Following the adequacy decision, as outlined in our previous article, personal data may be transferred from the EU/EEA to companies in the US that are listed on the “Data Privacy Framework List“. The EDPB confirms in their information note that in these cases, there is no need to establish other transfer tools. Hence, if the data transfer is based on the EU-US Data Privacy Framework, it is no longer necessary to, for example, enter into EU Standard Contractual Clauses nor to establish effective supplementary measures.
Companies that were certified under the former US Privacy Shield, will as a main rule be certified and added to the list. To maintain certification under the new EU-US Data Privacy Framework however, the relevant companies must as soon as possible, and no later than three months from the adequacy decision (i.e. 10 October), update their privacy policies to include a commitment in accordance with the principles in the new EU-US Data Privacy Framework. All companies covered by the new framework must conduct an annual re-certification. Read more about the certification requirements here.
Transfers of personal data from EEA to recipients in the US that are not listed on the Data Privacy Framework List, cannot be done on the basis on the new framework. Further, the adequacy decision does not apply if the recipient in the US is a data processor using sub-processors that are not listed on the Data Privacy Framework List. For such data transfers, another transfer mechanism must be in place, for example either by entering into EU Standard Contractual Clauses or relying on Binding Corporate Rules (BCR) in accordance with Article 46 GDPR. In these cases, it must also be assessed whether there is a need for supplementary measures to establish an adequate level of protection og the transferred data.
As part of establishing the new EU-US Data Privacy Framework, safeguards have been put in place by the US Government in the area of national security related to accessing and using personal data transferred from EU/EEA. Worth noting is that these guarantees are relevant for all data transfers to the US and apply regardless of the choice of transfer mechanism. Accordingly, where the new framework does not apply and I context of assessing whether the chosen transfer mechanism (e.g. EU Standard Contractual Clauses or BCR) ensures an adequate protection, the businesses can rely on the European Commission’s analysis of US legislation and practice. In practice, this mean that it will be less demanding to document legitimate data transfers to the US, also where the data is transferred to companies not certified under the new EU-US Data Privacy Framework.

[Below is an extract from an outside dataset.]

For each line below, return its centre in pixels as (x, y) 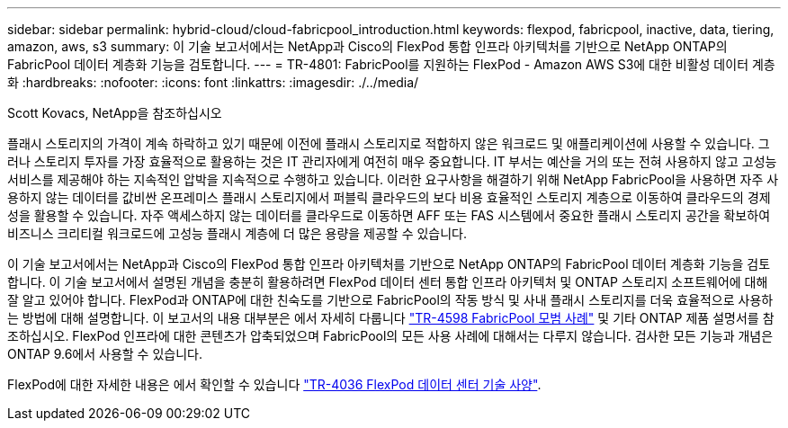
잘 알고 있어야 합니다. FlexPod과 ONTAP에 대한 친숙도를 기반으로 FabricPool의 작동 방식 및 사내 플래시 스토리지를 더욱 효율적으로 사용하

Based on the above, we recommend that all Norwegian businesses take the following actions, in relation to the new framework:
- Identify/update the overview of data importers in the US, i.e. parties who receive/have access to personal data
- Map all data importers (both data processors and sub-processors) that are listed in the Data Privacy Framework List
- Monitor that those data importers maintain its certification under the new EU-US Data Privacy Framework (alternatively, request a confirmation)
- Ensure to establish another transfer mechanism for data transfers to all data importers, including sub-processors, that are not listed on the Data Privacy Framework List, including assessing whether there is a need to establish supplementary measures considering also the European Commission’s analysis of US legislation and practice
- Update former assessments related to legitimate data transfers, based on the new framework.